Два года спустя группа безжалостных радикальных джихадистов и туарегов совершила набег на Томбукту, свергла выбранное правительство, захватила контроль над городом и всем севером Мали, установила жесткую форму исламского правления и превратила эту территорию в настоящий магнит для всех международных террористов – афганцев, пакистанцев, нигерийцев, «Ансар-ад-Дин», «Аль-Каиды» исламского Магриба. Они разрушили три объекта Всемирного наследия ЮНЕСКО, столь ценимые местными жителями, заменили мирное личное почитание бога жестким и подавляющим законом шариата, до смерти забили камнями пару за внебрачные отношения, избили и бросили в тюрьму всех несогласных, стали причиной бегства сотен тысяч людей и поклялись положить конец всем сношениям с западным миром. Позже французский спецназ оттеснил их обратно к горам, где они и находятся до сих пор, опасные и убежденные в своей правоте.
* * *
Когда починка нашей машины была окончена, мы отправились на юго-юго-запад, откуда и приехали, и после дня поездки в этом направлении мы повернули на восток, к нагорью Бандиагара, стране догонов, которые находились примерно в 600 километрах. После часа жуткой тряски по колее, которая была протоптана на несколько футов до самых камней и твердой почвы поколениями путешественников, Бог, которого уже достали сварочные мастерские, скомандовал Бернарду вести машину по мягкому песку, но ехать параллельно глубоко утрамбованной дороге.
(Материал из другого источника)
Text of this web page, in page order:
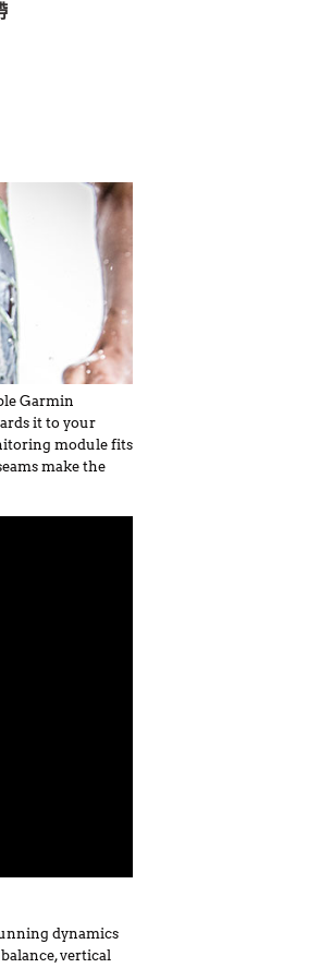
Garmin
it to your
module fits
make the
dynamics
vertical

Легче сказать, чем сделать! Пески были настолько сухие и сыпучие, что они не давали опоры, особенно когда нам приходилось подниматься по бесчисленным шести- и семиметровым дюнам. После того как мы застряли три или четыре раза и нам пришлось выкапывать, вытаскивать и толкать машину, Бернард постарался огибать дюны. Когда он приближался к одной из них, он проезжал мимо, и я заметил, что после постоянных поворотов налево мы стали отклоняться к юго-востоку. Вскоре мы потеряли дорогу из виду.
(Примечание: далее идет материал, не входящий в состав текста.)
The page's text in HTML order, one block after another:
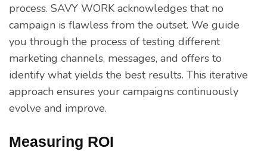
process. SAVY WORK acknowledges that no
campaign is flawless from the outset. We guide
you through the process of testing different
marketing channels, messages, and offers to
identify what yields the best results. This iterative
approach ensures your campaigns continuously
evolve and improve.
Measuring ROI
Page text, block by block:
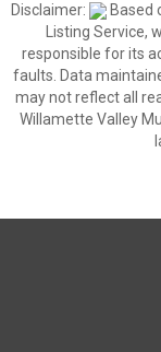
Disclaimer:
Based
Listing Service,
responsible for its
faults. Data
may not reflect all
Willamette Valley
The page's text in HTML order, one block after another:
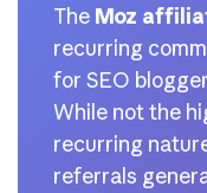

У меня отличное топографическое чутье, и после часа виляния вокруг дюн я был уверен, что мы направляемся к юго-востоку и сбиваемся с курса, уходим все дальше от дороги, но Бог был не согласен. Я оставил свой компас в Бамако с большей частью своего снаряжения, поэтому мне было трудно доказать свои предчувствия. Мы попали в песчаную бурю, но Бернард продолжал движение, хотя и снизил скорость. Буря усилилась и закрыла солнце на целый час, что усугубило наше положение. Вскоре после того, как воздух очистился, мы добрались до дороги, по которой, судя по следам, ездили грузовики и машины. Бог был уверен, что это нужная нам дорога, и распекал меня за мое неверие в его умение ориентироваться, но я был убежден, что мы сбились с пути. Я взглянул на свою карту Мали и заключил, что мы были на дороге к Ансонго, маленькому городу неподалеку от границы с Нигерией и в нескольких сотнях миль от того места, где мы должны были находиться. Я сказал об этом Богу и упрекнул его в том, что в этой местности без каких-либо ориентиров у него не было ни компаса, ни GPS-навигатора.